* _EXERCISE PROMPT_
The reply should be the records repeated exactly, without any images.

⁂

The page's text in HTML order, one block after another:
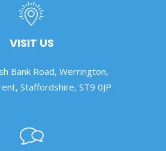
VISIT US
Bank Road, Werrington,
Staffordshire, ST9 0JP
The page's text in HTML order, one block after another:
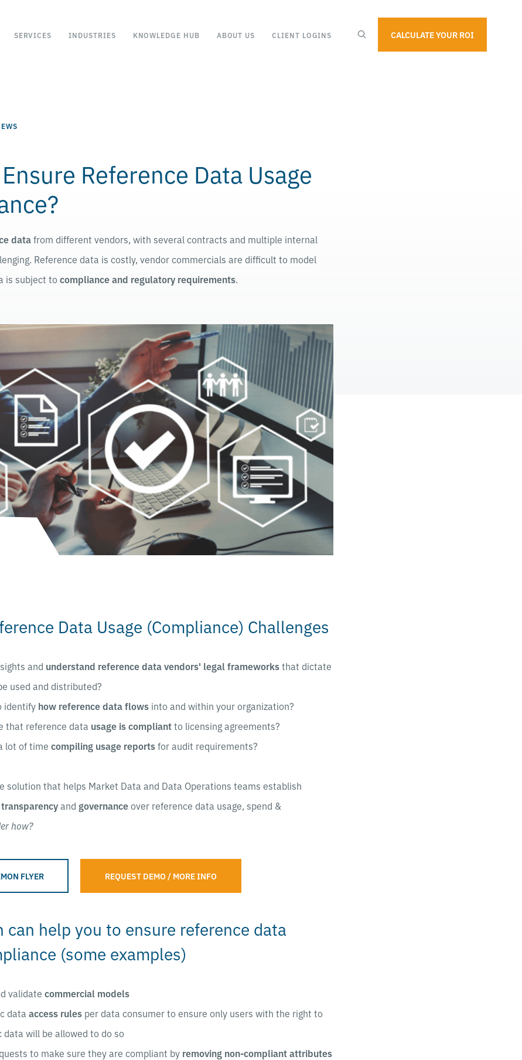
SERVICES INDUSTRIES KNOWLEDGE HUB ABOUT US CLIENT LOGINS CALCULATE YOUR ROI
Reference Data Usage
datafrom different vendors, with several contracts and multiple internal
Reference data is costly, vendor commercials are difficult to model
is subject tocompliance and regulatory requirements.
Data Usage (Compliance) Challenges
and understand reference data vendors' legal frameworksthat dictate
used and distributed?
identify how reference data flows into and within your organization?
that reference data usage is compliantto licensing agreements?
lot of time compiling usage reportsfor audit requirements?
solution that helps Market Data and Data Operations teams establish
transparencyand governanceover reference data usage, spend &
how?
FLYER REQUEST DEMO / MORE INFO
can help you to ensure reference data
(some examples)
validate commercial models
data access rules per data consumer to ensure only users with the right to
data will be allowed to do so
to make sure they are compliant by removing non-compliant attributes
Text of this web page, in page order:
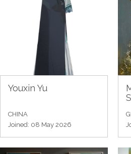
Youxin Yu
CHINA
Joined: 08 May 2026
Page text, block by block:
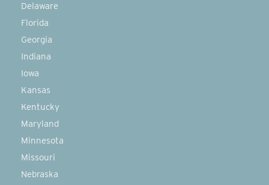
Delaware
Florida
Georgia
Indiana
Iowa
Kansas
Kentucky
Maryland
Minnesota
Missouri
Nebraska
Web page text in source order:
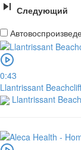
Следующий
0:43
Llantrissant
Llantrissant
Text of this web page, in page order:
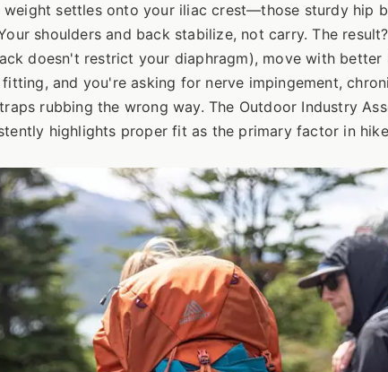
settles onto your iliac crest—those sturdy hip
shoulders and back stabilize, not carry. The
doesn't restrict your diaphragm), move with better
and you're asking for nerve impingement,
rubbing the wrong way. The Outdoor Industry
highlights proper fit as the primary factor in
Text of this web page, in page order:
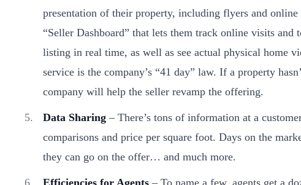
presentation of their property, including flyers and online
“Seller Dashboard” that lets them track online visits and
listing in real time, as well as see actual physical home
service is the company’s “41 day” law. If a property
company will help the seller revamp the offering.
Data Sharing – There’s tons of information at a
comparisons and price per square foot. Days on the
they can go on the offer… and much more.
Efficiencies for Agents – To name a few, agents get a
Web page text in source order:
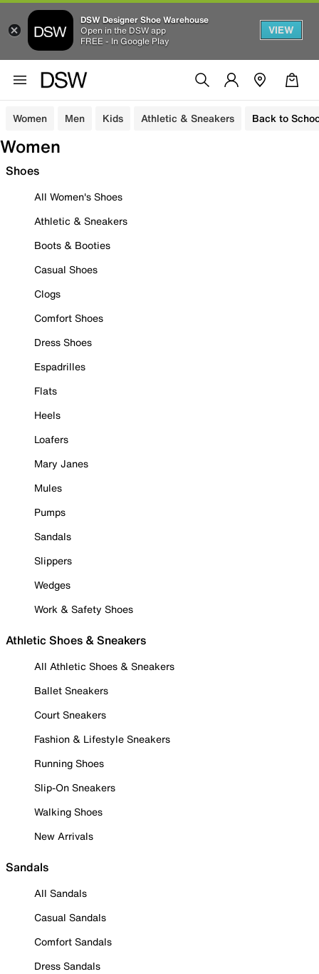
DSW Designer Shoe Warehouse
Open in the DSW app
FREE - In Google Play
VIEW
Women Men Kids Athletic & Sneakers Back to
Women
Shoes
All Women's Shoes
Athletic & Sneakers
Boots & Booties
Casual Shoes
Clogs
Comfort Shoes
Dress Shoes
Espadrilles
Flats
Heels
Loafers
Mary Janes
Mules
Pumps
Sandals
Slippers
Wedges
Work & Safety Shoes
Athletic Shoes & Sneakers
All Athletic Shoes & Sneakers
Ballet Sneakers
Court Sneakers
Fashion & Lifestyle Sneakers
Running Shoes
Slip-On Sneakers
Walking Shoes
New Arrivals
Sandals
All Sandals
Casual Sandals
Comfort Sandals
Dress Sandals
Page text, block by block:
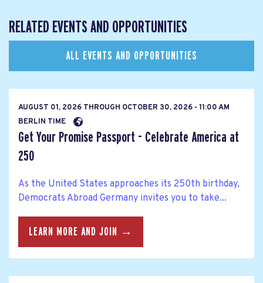
RELATED EVENTS AND OPPORTUNITIES
ALL EVENTS AND OPPORTUNITIES
AUGUST 01, 2026 THROUGH OCTOBER 30, 2026 - 11:00 AM
BERLIN TIME
Get Your Promise Passport - Celebrate America at
250
As the United States approaches its 250th birthday,
Democrats Abroad Germany invites you to take...
LEARN MORE AND JOIN →
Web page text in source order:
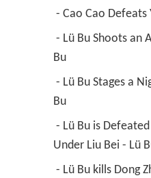
- Cao Cao Defeats
Bu
Bu
Under Liu Bei - Lü
- Lü Bu kills Dong
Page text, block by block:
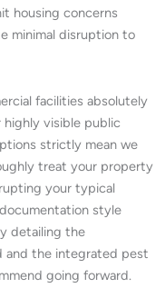
housing concerns
minimal disruption to
facilities absolutely
visible public
strictly mean we
treat your property
your typical
style
detailing the
and the integrated pest
going forward.
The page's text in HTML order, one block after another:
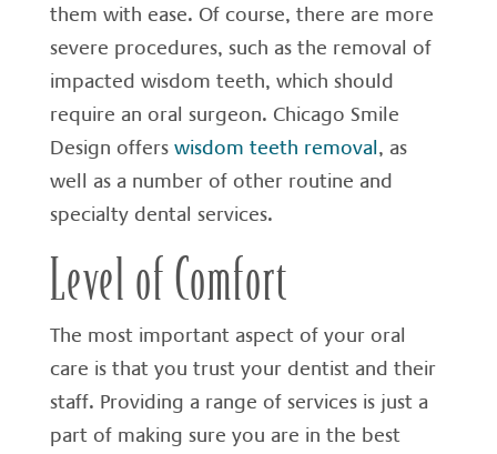
them with ease. Of course, there are more
severe procedures, such as the removal of
impacted wisdom teeth, which should
require an oral surgeon. Chicago Smile
Design offers wisdom teeth removal, as
well as a number of other routine and
specialty dental services.
Level of Comfort
The most important aspect of your oral
care is that you trust your dentist and their
staff. Providing a range of services is just a
part of making sure you are in the best
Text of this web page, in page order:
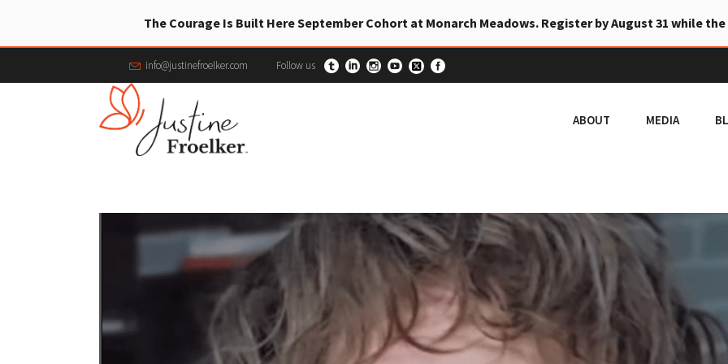
The Courage Is Built Here September Cohort at Monarch Meadows. Register by August 31 while
info@justinefroelker.com Follow us
ABOUT MEDIA
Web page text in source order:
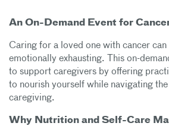
An On-Demand Event for
Caring for a loved one with cancer can
emotionally exhausting. This on-
to support caregivers by offering
to nourish yourself while navigating
caregiving.
Why Nutrition and Self-Care
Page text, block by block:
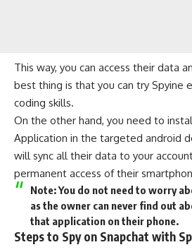
This way, you can access their data
best thing is that you can try Spyine
coding skills.
On the other hand, you need to
Application in the targeted android
will sync all their data to your
permanent access of their
Note: You do not need to worry
as the owner can never find out
that application on their phone.
Steps to Spy on Snapchat with
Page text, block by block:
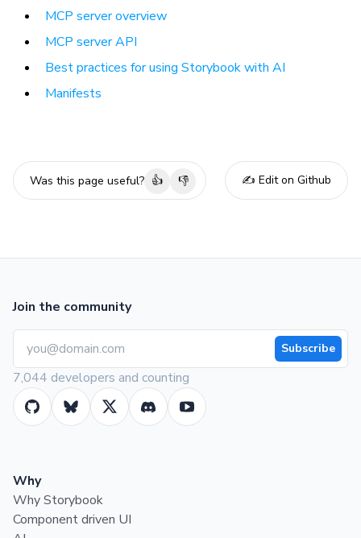
MCP server overview
MCP server API
Best practices for using Storybook with AI
Manifests
Was this page useful? 👍 👎 ✍️ Edit on Github
Join the community
Subscribe
7,044 developers and counting
Why
Why Storybook
Component driven UI
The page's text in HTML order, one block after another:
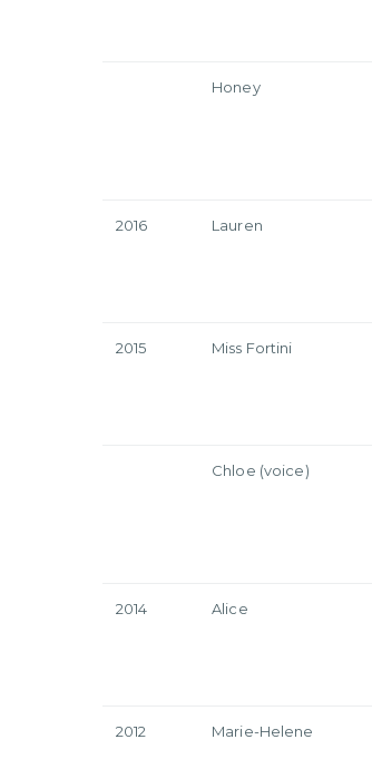
Honey
2016 Lauren
2015 Miss Fortini
Chloe (voice)
2014 Alice
2012 Marie-Helene
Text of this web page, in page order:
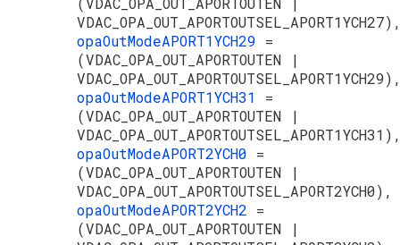
opaOutModeAPORT1YCH29 =
(VDAC_OPA_OUT_APORTOUTEN |
opaOutModeAPORT1YCH31 =
(VDAC_OPA_OUT_APORTOUTEN |
opaOutModeAPORT2YCH0 =
(VDAC_OPA_OUT_APORTOUTEN |
VDAC_OPA_OUT_APORTOUTSEL_APORT2YCH0),
opaOutModeAPORT2YCH2 =
(VDAC_OPA_OUT_APORTOUTEN |
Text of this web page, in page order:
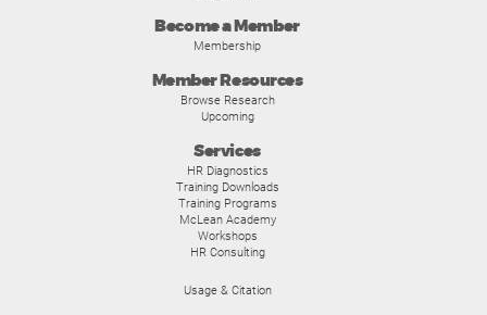
Become a Member
Membership
Member Resources
Browse Research
Upcoming
Services
HR Diagnostics
Training Downloads
Training Programs
McLean Academy
Workshops
HR Consulting
Usage & Citation
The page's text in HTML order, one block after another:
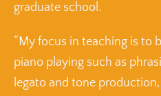
graduate school.
“My focus in teaching is to
piano playing such as
legato and tone
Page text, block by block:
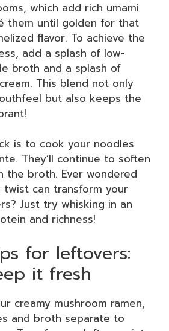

⁂

* _ANSWER SECTION_
The page's text in HTML order, one block after another:
VISIT US
Bank Road, Werrington,
Staffordshire, ST9 0JP
The page's text in HTML order, one block after another:
SERVICES INDUSTRIES KNOWLEDGE HUB ABOUT US CLIENT LOGINS CALCULATE YOUR ROI
Reference Data Usage
datafrom different vendors, with several contracts and multiple internal
Reference data is costly, vendor commercials are difficult to model
is subject tocompliance and regulatory requirements.
Data Usage (Compliance) Challenges
and understand reference data vendors' legal frameworksthat dictate
used and distributed?
identify how reference data flows into and within your organization?
that reference data usage is compliantto licensing agreements?
lot of time compiling usage reportsfor audit requirements?
solution that helps Market Data and Data Operations teams establish
transparencyand governanceover reference data usage, spend &
how?
FLYER REQUEST DEMO / MORE INFO
can help you to ensure reference data
(some examples)
validate commercial models
data access rules per data consumer to ensure only users with the right to
data will be allowed to do so
to make sure they are compliant by removing non-compliant attributes
Text of this web page, in page order:
Youxin Yu
CHINA
Joined: 08 May 2026
Page text, block by block:
Delaware
Florida
Georgia
Indiana
Iowa
Kansas
Kentucky
Maryland
Minnesota
Missouri
Nebraska
Web page text in source order:
Следующий
0:43
Llantrissant
Llantrissant
Text of this web page, in page order:
settles onto your iliac crest—those sturdy hip
shoulders and back stabilize, not carry. The
doesn't restrict your diaphragm), move with better
and you're asking for nerve impingement,
rubbing the wrong way. The Outdoor Industry
highlights proper fit as the primary factor in
Text of this web page, in page order:
presentation of their property, including flyers and online
“Seller Dashboard” that lets them track online visits and
listing in real time, as well as see actual physical home
service is the company’s “41 day” law. If a property
company will help the seller revamp the offering.
Data Sharing – There’s tons of information at a
comparisons and price per square foot. Days on the
they can go on the offer… and much more.
Efficiencies for Agents – To name a few, agents get a
Web page text in source order:
DSW Designer Shoe Warehouse
Open in the DSW app
FREE - In Google Play
VIEW
Women Men Kids Athletic & Sneakers Back to
Women
Shoes
All Women's Shoes
Athletic & Sneakers
Boots & Booties
Casual Shoes
Clogs
Comfort Shoes
Dress Shoes
Espadrilles
Flats
Heels
Loafers
Mary Janes
Mules
Pumps
Sandals
Slippers
Wedges
Work & Safety Shoes
Athletic Shoes & Sneakers
All Athletic Shoes & Sneakers
Ballet Sneakers
Court Sneakers
Fashion & Lifestyle Sneakers
Running Shoes
Slip-On Sneakers
Walking Shoes
New Arrivals
Sandals
All Sandals
Casual Sandals
Comfort Sandals
Dress Sandals
Page text, block by block:
RELATED EVENTS AND OPPORTUNITIES
ALL EVENTS AND OPPORTUNITIES
AUGUST 01, 2026 THROUGH OCTOBER 30, 2026 - 11:00 AM
BERLIN TIME
Get Your Promise Passport - Celebrate America at
250
As the United States approaches its 250th birthday,
Democrats Abroad Germany invites you to take...
LEARN MORE AND JOIN →
Web page text in source order:
- Cao Cao Defeats
Bu
Bu
Under Liu Bei - Lü
- Lü Bu kills Dong
Page text, block by block:
housing concerns
minimal disruption to
facilities absolutely
visible public
strictly mean we
treat your property
your typical
style
detailing the
and the integrated pest
going forward.
The page's text in HTML order, one block after another:
them with ease. Of course, there are more
severe procedures, such as the removal of
impacted wisdom teeth, which should
require an oral surgeon. Chicago Smile
Design offers wisdom teeth removal, as
well as a number of other routine and
specialty dental services.
Level of Comfort
The most important aspect of your oral
care is that you trust your dentist and their
staff. Providing a range of services is just a
part of making sure you are in the best
Text of this web page, in page order:
The Courage Is Built Here September Cohort at Monarch Meadows. Register by August 31 while
info@justinefroelker.com Follow us
ABOUT MEDIA
Web page text in source order:
An On-Demand Event for
Caring for a loved one with cancer can
emotionally exhausting. This on-
to support caregivers by offering
to nourish yourself while navigating
caregiving.
Why Nutrition and Self-Care
Page text, block by block:
This way, you can access their data
best thing is that you can try Spyine
coding skills.
On the other hand, you need to
Application in the targeted android
will sync all their data to your
permanent access of their
Note: You do not need to worry
as the owner can never find out
that application on their phone.
Steps to Spy on Snapchat with
Page text, block by block:
MCP server overview
MCP server API
Best practices for using Storybook with AI
Manifests
Was this page useful? 👍 👎 ✍️ Edit on Github
Join the community
Subscribe
7,044 developers and counting
Why
Why Storybook
Component driven UI
The page's text in HTML order, one block after another:
Honey
2016 Lauren
2015 Miss Fortini
Chloe (voice)
2014 Alice
2012 Marie-Helene
Text of this web page, in page order:
opaOutModeAPORT1YCH29 =
(VDAC_OPA_OUT_APORTOUTEN |
opaOutModeAPORT1YCH31 =
(VDAC_OPA_OUT_APORTOUTEN |
opaOutModeAPORT2YCH0 =
(VDAC_OPA_OUT_APORTOUTEN |
VDAC_OPA_OUT_APORTOUTSEL_APORT2YCH0),
opaOutModeAPORT2YCH2 =
(VDAC_OPA_OUT_APORTOUTEN |
Text of this web page, in page order:
Become a Member
Membership
Member Resources
Browse Research
Upcoming
Services
HR Diagnostics
Training Downloads
Training Programs
McLean Academy
Workshops
HR Consulting
Usage & Citation
The page's text in HTML order, one block after another:
graduate school.
“My focus in teaching is to
piano playing such as
legato and tone
Page text, block by block:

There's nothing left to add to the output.